- Your instructions
Which lines in the data below contain the word "library"? Return each of them.

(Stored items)
....................
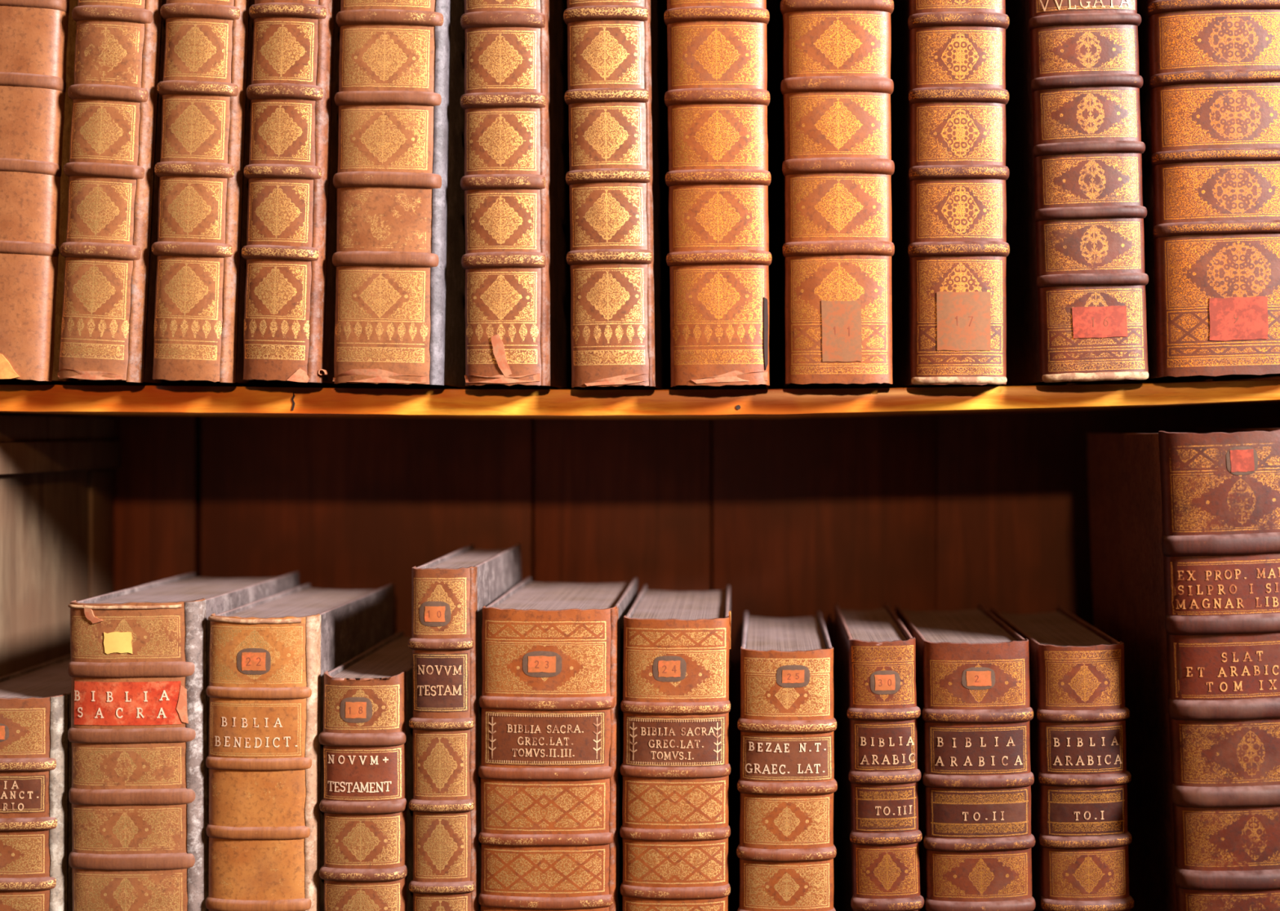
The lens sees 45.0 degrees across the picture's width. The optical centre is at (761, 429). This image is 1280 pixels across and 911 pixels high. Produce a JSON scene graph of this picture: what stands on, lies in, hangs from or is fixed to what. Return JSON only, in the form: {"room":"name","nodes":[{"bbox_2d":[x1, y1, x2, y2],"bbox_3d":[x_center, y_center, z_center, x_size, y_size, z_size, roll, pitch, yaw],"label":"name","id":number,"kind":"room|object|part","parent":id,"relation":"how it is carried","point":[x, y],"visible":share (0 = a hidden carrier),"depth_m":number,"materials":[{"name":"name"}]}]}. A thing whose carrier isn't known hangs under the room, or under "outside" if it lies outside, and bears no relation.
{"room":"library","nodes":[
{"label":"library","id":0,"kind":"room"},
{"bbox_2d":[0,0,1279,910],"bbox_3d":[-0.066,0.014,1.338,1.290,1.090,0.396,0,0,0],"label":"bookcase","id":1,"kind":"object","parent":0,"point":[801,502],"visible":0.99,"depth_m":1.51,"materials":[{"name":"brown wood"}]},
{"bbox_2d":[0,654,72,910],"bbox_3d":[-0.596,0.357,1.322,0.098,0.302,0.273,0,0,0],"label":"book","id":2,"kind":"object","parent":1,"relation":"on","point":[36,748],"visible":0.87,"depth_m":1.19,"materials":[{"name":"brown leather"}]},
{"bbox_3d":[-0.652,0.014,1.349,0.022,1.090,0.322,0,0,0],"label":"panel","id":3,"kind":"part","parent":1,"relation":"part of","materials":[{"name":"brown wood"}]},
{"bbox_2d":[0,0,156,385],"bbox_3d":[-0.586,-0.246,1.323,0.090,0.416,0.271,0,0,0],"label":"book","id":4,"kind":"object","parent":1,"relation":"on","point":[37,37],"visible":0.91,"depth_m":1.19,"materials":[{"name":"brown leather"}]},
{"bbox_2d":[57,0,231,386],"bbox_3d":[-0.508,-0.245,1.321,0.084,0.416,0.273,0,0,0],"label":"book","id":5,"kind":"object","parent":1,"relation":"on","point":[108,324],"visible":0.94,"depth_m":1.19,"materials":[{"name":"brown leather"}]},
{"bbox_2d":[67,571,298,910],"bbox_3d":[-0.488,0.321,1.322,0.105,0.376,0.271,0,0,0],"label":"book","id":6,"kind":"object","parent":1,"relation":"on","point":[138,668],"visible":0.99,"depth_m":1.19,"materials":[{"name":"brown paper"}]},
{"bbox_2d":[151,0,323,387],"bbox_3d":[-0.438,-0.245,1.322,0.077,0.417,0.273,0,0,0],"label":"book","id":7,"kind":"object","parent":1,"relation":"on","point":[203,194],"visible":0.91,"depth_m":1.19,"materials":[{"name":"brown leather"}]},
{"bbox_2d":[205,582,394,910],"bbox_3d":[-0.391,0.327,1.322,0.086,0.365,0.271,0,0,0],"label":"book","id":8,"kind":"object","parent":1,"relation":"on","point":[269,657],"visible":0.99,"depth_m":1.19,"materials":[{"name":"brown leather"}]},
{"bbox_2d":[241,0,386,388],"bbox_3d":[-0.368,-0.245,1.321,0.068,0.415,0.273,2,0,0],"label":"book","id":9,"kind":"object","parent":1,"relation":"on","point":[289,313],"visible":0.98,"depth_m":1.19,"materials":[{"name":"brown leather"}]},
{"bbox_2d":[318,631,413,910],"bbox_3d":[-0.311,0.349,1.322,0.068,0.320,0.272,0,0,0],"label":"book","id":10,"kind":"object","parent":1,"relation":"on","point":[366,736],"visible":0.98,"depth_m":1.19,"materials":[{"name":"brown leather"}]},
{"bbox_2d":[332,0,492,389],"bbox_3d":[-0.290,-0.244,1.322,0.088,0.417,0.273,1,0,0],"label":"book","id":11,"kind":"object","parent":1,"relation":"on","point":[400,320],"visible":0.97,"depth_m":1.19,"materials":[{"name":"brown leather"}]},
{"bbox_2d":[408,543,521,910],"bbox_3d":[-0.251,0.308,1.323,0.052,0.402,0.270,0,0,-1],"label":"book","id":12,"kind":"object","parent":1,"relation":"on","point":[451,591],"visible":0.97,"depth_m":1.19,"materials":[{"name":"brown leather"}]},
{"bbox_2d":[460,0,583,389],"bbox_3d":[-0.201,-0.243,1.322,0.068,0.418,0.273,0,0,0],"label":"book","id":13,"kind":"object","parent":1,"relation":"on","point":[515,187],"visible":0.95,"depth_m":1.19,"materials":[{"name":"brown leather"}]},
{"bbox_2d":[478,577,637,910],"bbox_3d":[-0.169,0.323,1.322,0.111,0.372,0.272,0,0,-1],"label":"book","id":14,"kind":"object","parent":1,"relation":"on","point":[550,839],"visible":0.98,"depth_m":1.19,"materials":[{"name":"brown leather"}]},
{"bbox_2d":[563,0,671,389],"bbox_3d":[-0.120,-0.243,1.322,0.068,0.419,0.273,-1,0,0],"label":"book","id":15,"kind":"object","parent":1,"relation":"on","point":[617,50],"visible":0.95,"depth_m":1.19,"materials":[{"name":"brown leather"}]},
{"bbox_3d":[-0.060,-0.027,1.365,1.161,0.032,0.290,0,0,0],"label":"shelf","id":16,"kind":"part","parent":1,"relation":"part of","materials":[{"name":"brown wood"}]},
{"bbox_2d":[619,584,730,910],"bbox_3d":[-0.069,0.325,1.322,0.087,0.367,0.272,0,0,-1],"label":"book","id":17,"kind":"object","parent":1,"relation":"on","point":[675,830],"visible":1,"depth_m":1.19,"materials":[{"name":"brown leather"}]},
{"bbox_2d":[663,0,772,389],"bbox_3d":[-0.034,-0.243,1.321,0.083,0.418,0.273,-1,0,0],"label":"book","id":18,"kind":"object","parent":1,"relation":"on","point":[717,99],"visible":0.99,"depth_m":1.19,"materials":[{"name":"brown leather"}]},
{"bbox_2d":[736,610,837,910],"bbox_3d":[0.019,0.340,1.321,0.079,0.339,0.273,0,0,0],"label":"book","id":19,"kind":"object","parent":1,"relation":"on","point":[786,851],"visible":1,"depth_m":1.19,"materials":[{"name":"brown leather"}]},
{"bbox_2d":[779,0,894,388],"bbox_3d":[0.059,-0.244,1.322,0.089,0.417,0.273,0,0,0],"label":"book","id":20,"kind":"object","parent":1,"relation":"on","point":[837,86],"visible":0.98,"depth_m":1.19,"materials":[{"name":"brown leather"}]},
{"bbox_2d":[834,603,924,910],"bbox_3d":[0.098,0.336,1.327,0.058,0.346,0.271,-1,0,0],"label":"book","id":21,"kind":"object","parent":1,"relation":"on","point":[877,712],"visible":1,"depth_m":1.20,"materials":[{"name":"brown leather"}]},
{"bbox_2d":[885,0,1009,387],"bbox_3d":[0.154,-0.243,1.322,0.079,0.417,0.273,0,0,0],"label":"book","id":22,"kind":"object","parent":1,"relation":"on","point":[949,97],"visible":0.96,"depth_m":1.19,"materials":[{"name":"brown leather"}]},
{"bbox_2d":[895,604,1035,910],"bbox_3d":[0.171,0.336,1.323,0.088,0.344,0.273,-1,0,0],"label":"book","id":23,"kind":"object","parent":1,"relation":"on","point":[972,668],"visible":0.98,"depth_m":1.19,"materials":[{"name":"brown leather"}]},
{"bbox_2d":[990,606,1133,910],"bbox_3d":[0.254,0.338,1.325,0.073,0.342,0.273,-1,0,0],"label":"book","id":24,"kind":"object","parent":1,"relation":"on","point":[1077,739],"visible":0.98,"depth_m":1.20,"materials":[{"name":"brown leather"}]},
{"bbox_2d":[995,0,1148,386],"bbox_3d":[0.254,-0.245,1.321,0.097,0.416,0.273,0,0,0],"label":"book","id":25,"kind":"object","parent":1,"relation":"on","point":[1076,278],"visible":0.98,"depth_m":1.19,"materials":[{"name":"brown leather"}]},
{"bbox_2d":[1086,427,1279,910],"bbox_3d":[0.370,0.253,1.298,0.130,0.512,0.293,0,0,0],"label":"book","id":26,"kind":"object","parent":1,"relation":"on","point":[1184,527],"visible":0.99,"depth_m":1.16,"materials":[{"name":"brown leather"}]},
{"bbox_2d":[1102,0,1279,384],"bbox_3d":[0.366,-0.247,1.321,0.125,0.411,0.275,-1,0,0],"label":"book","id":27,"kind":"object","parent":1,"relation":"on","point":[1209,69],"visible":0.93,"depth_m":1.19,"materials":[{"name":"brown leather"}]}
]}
....................
- Result of this task
{"room":"library","nodes":[
{"label":"library","id":0,"kind":"room"},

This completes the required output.